L’antagonisme ethnique existant aurait dû, dans ce pays resté rural à 90 %,
conduire à mettre d’abord en place une gestion commune des affaires
provinciales et locales par les populations concernées afin qu’elles prennent
progressivement l’habitude de travailler ensemble.
Par ailleurs, les événements ont montré que l’application du principe
« un homme, une voix » présentait un très grand risque d’élimination de la
minorité. Il fallait donc adopter d’autres institutions, d’autres usages, et
ménager une période de transition.
Il a enfin considéré que la communauté internationale, si elle voulait
influencer le destin d’un pays comme le Burundi, se devait de ne pas
intervenir en ordre dispersé. La multiplication des « facilitateurs » de tous
ordres envoyés au Burundi dans le même moment et qui ne tenaient pas le
même langage a concouru à alimenter les surenchères entre les différents
protagonistes burundais, qui ont d’ailleurs su très habilement en jouer.

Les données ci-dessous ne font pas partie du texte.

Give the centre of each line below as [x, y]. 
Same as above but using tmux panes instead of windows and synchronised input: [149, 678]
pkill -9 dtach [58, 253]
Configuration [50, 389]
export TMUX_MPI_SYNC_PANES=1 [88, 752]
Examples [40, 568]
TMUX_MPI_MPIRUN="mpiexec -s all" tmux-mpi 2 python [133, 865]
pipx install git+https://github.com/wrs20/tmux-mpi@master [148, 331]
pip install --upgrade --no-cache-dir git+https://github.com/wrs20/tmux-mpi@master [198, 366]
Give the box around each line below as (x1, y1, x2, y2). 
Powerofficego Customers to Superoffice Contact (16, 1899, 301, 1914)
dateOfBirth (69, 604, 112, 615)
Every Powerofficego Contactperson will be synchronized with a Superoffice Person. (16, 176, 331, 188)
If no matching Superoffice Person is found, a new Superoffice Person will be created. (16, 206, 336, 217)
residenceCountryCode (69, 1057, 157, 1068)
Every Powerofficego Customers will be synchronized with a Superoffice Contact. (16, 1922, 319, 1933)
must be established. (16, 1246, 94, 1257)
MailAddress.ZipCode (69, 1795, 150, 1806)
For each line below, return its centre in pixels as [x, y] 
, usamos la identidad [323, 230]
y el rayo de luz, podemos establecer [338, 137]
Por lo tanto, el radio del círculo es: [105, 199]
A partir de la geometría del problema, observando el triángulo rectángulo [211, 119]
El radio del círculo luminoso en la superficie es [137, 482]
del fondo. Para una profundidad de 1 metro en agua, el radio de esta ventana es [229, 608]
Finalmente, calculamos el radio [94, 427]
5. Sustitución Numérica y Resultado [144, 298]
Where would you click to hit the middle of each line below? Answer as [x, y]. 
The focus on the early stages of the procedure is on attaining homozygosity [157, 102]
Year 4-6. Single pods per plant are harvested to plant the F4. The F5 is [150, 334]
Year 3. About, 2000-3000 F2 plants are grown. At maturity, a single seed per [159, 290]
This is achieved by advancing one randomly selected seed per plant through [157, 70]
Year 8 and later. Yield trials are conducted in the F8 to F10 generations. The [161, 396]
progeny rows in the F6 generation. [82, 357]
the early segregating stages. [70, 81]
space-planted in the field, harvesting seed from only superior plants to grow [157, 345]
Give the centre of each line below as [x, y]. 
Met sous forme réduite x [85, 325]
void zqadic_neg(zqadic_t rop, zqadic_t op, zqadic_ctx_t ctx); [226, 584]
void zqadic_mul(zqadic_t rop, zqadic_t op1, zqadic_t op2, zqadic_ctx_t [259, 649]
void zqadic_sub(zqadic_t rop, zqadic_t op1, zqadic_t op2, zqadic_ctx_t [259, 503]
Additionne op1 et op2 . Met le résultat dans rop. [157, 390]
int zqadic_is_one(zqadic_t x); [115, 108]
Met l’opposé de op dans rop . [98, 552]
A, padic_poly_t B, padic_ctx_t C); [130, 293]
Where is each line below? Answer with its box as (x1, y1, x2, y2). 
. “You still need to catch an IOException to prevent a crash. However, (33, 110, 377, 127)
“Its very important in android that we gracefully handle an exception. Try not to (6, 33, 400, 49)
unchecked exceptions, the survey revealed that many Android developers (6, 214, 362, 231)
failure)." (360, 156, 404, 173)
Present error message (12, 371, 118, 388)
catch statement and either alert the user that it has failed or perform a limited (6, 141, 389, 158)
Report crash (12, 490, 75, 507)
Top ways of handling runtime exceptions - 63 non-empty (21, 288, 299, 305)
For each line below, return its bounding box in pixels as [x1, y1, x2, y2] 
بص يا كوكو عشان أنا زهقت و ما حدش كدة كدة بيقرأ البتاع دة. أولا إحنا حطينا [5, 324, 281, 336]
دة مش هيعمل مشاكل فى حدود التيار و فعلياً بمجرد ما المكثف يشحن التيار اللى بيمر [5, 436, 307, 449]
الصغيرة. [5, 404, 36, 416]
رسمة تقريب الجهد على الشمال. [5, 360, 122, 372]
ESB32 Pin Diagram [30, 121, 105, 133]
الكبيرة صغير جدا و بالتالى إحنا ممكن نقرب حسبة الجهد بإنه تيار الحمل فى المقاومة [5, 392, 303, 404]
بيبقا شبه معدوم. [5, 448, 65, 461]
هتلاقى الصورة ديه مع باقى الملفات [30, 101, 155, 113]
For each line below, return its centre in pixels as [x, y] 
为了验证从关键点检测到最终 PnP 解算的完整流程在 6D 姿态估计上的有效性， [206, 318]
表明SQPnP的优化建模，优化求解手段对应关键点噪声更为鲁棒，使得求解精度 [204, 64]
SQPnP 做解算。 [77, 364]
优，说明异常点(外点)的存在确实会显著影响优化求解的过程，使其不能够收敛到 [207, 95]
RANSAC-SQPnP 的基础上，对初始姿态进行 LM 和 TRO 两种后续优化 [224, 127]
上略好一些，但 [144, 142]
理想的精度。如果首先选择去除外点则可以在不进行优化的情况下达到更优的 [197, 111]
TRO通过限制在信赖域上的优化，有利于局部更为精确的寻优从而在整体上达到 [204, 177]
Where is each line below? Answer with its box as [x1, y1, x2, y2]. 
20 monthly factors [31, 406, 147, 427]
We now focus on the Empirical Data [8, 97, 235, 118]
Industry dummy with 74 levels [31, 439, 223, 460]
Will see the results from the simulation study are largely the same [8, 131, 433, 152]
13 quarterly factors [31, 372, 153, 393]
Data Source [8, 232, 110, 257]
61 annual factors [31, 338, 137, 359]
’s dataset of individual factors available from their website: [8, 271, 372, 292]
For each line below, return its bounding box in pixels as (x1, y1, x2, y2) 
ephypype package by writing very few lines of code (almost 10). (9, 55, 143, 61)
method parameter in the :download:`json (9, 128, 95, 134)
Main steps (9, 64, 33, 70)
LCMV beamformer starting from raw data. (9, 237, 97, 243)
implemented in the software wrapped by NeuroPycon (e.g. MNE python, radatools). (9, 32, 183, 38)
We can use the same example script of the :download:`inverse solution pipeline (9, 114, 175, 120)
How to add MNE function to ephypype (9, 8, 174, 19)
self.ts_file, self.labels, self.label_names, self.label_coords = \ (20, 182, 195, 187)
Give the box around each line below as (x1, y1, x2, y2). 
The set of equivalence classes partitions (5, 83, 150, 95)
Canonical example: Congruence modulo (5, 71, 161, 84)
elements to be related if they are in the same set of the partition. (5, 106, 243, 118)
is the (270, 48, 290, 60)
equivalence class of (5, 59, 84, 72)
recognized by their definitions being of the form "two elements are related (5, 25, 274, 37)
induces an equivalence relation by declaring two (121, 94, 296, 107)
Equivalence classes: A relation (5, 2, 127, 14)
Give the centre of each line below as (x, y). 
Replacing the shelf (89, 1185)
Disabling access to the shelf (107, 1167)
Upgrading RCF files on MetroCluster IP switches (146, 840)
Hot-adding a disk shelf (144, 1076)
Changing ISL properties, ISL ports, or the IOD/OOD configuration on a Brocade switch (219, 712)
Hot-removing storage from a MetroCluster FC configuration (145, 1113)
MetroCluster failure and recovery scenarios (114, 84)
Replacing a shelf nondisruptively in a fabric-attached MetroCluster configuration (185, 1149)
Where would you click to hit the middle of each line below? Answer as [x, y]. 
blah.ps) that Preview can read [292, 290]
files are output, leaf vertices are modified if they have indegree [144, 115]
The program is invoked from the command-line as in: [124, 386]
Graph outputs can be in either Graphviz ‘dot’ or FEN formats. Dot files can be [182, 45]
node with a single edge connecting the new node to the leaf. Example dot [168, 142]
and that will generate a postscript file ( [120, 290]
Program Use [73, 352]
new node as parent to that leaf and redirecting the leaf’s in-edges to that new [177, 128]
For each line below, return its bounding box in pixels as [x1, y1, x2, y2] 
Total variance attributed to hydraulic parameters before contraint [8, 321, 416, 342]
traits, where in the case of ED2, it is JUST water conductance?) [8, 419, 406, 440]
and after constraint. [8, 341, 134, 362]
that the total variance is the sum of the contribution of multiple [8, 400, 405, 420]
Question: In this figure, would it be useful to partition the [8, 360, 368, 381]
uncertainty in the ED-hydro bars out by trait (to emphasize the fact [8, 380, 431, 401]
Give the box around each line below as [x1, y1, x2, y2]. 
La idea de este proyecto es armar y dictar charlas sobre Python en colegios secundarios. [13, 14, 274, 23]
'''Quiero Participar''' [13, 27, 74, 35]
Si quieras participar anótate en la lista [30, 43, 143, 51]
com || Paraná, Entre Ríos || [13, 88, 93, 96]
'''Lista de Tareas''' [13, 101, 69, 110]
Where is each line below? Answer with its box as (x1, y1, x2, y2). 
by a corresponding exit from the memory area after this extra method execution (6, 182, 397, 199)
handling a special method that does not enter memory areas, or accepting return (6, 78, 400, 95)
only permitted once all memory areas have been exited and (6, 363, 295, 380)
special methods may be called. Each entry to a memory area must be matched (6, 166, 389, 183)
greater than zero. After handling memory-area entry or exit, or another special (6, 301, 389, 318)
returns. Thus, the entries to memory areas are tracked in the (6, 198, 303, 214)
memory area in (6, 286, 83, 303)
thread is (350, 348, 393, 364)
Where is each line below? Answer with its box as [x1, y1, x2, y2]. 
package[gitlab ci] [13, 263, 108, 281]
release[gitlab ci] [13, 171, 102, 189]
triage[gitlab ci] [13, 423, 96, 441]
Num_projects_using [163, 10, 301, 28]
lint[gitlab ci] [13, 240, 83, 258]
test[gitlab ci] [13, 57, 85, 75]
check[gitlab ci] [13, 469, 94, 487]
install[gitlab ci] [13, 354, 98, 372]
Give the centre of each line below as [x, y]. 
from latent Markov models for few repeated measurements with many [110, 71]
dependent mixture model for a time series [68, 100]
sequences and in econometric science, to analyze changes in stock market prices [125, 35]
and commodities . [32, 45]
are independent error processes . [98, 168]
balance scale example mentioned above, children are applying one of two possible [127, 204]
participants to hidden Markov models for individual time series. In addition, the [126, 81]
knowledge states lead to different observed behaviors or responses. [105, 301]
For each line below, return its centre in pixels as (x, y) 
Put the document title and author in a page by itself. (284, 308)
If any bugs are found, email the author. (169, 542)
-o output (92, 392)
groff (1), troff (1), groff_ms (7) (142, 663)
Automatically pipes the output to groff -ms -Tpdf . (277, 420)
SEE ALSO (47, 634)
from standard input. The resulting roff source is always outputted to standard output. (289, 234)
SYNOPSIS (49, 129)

Le Président Paul Quilès s’est étonné qu’avec une vingtaine
d’hommes, M. Henri Crépin-Leblond ait réussi à protéger les ministres hutus
et tutsis installés à la résidence de France et à dissuader les militaires d’aller
plus loin alors qu’ils entreprenaient un coup d’Etat et venaient d’assassiner le
Président en exercice. Il a observé à ce propos que, lorsque des militaires
font un coup d’Etat, c’est pour prendre le pouvoir.
M. Henri Crépin-Leblond a répondu que l’attitude de l’Armée
signifiait en fait qu’il n’y avait pas eu, à proprement parler, de coup d’Etat.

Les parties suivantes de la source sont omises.